El dramón que nos plantifican en las tablas es tal, que cualquier aproximación que haga sobre el argumento será destripar en demasía. La última media hora, aproximadamente, está tan cargada de anagnórisis expuestas con tan burda exageración que habrá que ir con cuidado; porque seguir recurriendo a Lorca como el mártir supremo de aquella contienda fratricida, que dejó medio millón de muertos, ya debe terminar; aunque sea por respeto a un conflicto de muchísimo más calado, como todos ya debemos entender. Seguir con aquello de que lo mataron por rojo y maricón (hay que hacerle un poco de caso al historiador Miguel Caballero) entra dentro de esas mitologías que algunos necesitan para su santificación laica, como adalid de cualquier defensa de esto o de aquello que cada colectivo se arrogue (y lo que no encaje con nuestra moral imperante, pues chicuelina y a otra cosa). Y si fue amigo de José Antonio, pues se obvia, ahora que justo, justísimo, tenemos el exabrupto de los cachorros falangistas haciendo aspavientos mientras trasladan a su mártir.

Al principio, en el presente, con el paredón como acerbo testigo de un pasado que se arrastra de manera inapelable, en un patio repleto de hojarascas, y con una madre senil, olvidadiza y demente, el panorama simbólico posee potencia. Consuelo Trujillo cederá su cuerpo en la desnudez a esa decrepitud, a esa tristeza indeleble que resulta tan significativa. Esto funciona, posee candidez y es verosímil. Cambia el tono si enseguida aparecen sus hijos cuarentones a pelearse como Caín y Abel, para hacer el teatrillo maniqueo de las dos trincheras. Con el pobre maestro de escuela, patético hipocondriaco, poeta frustrado, indeseado por otros hombres y bueno, por pertenecer al bando de los buenos. Jorge Muriel desarrolla su papel con perfilada ambigüedad en los primeros embates; pero luego se deja desbordar sumándose al desparrame con un grosero desnudo incitador que demuestra hasta dónde se quiere exprimir a cada carácter. Mientras que Pilar Gómez, que es una actriz que siempre encuentra un equilibrio entre la ternura y la braveza, aquí empieza tan arriba con su vitriolismo que, si bien resulta graciosa, después cansa, puesto que, ya saben, ella es la racista sin ambages, porque pertenece al bando de los malos. Es tan evidente que no me la creo ni un ápice, por mucho que esté encabronada.
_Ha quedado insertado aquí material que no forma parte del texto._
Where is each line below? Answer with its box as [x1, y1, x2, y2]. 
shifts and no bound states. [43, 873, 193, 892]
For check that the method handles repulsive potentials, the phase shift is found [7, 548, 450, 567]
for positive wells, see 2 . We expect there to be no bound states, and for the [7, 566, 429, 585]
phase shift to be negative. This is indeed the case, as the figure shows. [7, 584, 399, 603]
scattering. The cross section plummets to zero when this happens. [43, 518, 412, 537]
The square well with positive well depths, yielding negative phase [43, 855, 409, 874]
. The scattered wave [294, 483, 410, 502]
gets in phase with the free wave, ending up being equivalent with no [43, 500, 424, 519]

Al hogar llega, junto con él, un muchacho colombiano, Alejandro Rodríguez. Borja Maestre imposta su voz como puede, para hacer creíble su papel. Un hombre bondadoso que está dispuesto a cuidar de esa señora que parece perdida en el jardín, y a limpiar lo que haga falta, mientras esos dos diablos juegan con él. Nosotros creeremos que está ahí por pura necesidad económica; pero en este hombre de raíces españolas se esconde uno de los secretos que el respetable descubrirá al final. Un personaje que, como el resto, se descoyunta en el exceso. Primero porque se le «obliga» a confesar —sin venir a cuento— sus vicios del pasado (cuando era joven se propasó con una chica, la violó). Quizás una forma de remarcar la maldad intrínseca en los varones. Qué sé yo. Luego, será él quien nos explique, en uno de los epílogos, el árbol genealógico que se despliega en la función, para que todo el mundo se marche a casa sin dudas. Si a ello le sumamos su epifanía al encontrarse con la escultura de Federico sosteniendo una paloma en la plaza Santa Ana, pues tendremos a otro fiel de nuestro bendito. Había que meter a Lorca como fuera, para eso el título alude a la «Cancioncilla del primer deseo», que es de una sencillez soberana.
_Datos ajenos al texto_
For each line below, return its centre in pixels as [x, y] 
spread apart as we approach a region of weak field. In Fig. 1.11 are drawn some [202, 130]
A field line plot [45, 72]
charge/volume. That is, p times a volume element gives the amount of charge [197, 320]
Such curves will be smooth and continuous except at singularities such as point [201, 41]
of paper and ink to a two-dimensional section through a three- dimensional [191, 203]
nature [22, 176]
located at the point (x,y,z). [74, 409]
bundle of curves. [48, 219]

Y esto solamente es lo que compete al presente, porque si nos vamos a 1968, pues tenemos a Muriel, con su bigote, acogiéndose al estereotipo de franquista con puesto de segunda fila en el Régimen. Un hijo de puta sin remisión, que manifestará su podredumbre espiritual y su vesania de manera tajante (un suma y sigue de la bola de nieve). Padre de Camelia (la mujer que después dará a luz a esos mellizos que hemos conocido antes). Su esposa, una abducida, que nos deja a una Pilar Gómez brillante en sus matices, aunque verborreica en esas profusiones imperantes. Miren, se da en estos instantes una escena clave, donde Consuelo Trujillo se encarna en Margarita, trabaja de camarera en una celebración de alto copete donde están invitados los Torres (la pareja anterior) y donde su encuentro será devastador. A ella, perteneciente al bando republicano, le arrebataron los nacionales a una hija. Si la escena siguiente no fuera un regodeo de ese momento, uno podría participar en el entuerto. Pero no hay manera.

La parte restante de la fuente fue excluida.